Stored data entries
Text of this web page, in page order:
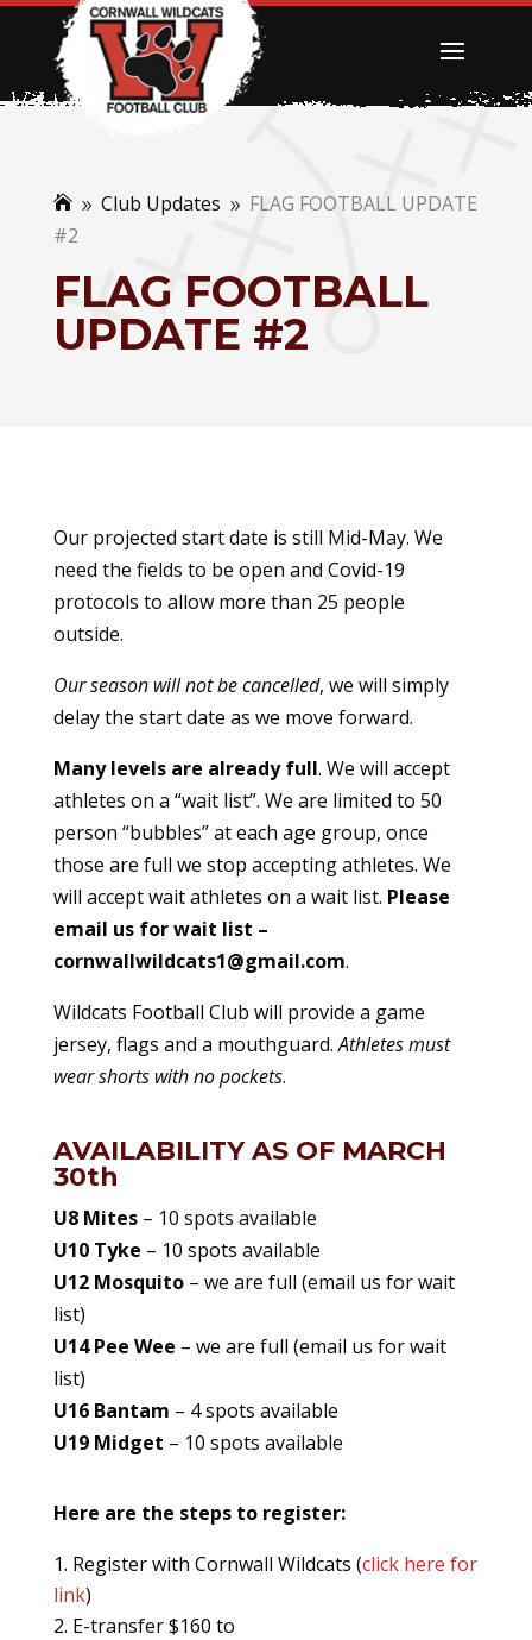
 9 Club Updates 9 FLAG FOOTBALL UPDATE
#2
FLAG FOOTBALL
UPDATE #2
Our projected start date is still Mid-May. We
need the fields to be open and Covid-19
protocols to allow more than 25 people
outside.
Our season will not be cancelled, we will simply
delay the start date as we move forward.
Many levels are already full. We will accept
athletes on a “wait list”. We are limited to 50
person “bubbles” at each age group, once
those are full we stop accepting athletes. We
will accept wait athletes on a wait list. Please
email us for wait list –
cornwallwildcats1@gmail.com.
Wildcats Football Club will provide a game
jersey, flags and a mouthguard.Athletes must
wear shorts with no pockets.
AVAILABILITY AS OF MARCH
30th
U8 Mites– 10 spots available
U10 Tyke – 10 spots available
U12 Mosquito– we are full (email us for wait
list)
U14 Pee Wee – we are full (email us for wait
list)
U16 Bantam – 4 spots available
U19 Midget – 10 spots available
Here are the steps to register:
Register with Cornwall Wildcats (click here for
link)
E-transfer $160 to

#### [WORK ITEM]
An exact copy of every entry, pictures left out, is what to write here.

#### [EXERCISE OUTPUT]
Text of this web page, in page order:
 9 Club Updates 9 FLAG FOOTBALL UPDATE
#2
FLAG FOOTBALL
UPDATE #2
Our projected start date is still Mid-May. We
need the fields to be open and Covid-19
protocols to allow more than 25 people
outside.
Our season will not be cancelled, we will simply
delay the start date as we move forward.
Many levels are already full. We will accept
athletes on a “wait list”. We are limited to 50
person “bubbles” at each age group, once
those are full we stop accepting athletes. We
will accept wait athletes on a wait list. Please
email us for wait list –
cornwallwildcats1@gmail.com.
Wildcats Football Club will provide a game
jersey, flags and a mouthguard.Athletes must
wear shorts with no pockets.
AVAILABILITY AS OF MARCH
30th
U8 Mites– 10 spots available
U10 Tyke – 10 spots available
U12 Mosquito– we are full (email us for wait
list)
U14 Pee Wee – we are full (email us for wait
list)
U16 Bantam – 4 spots available
U19 Midget – 10 spots available
Here are the steps to register:
Register with Cornwall Wildcats (click here for
link)
E-transfer $160 to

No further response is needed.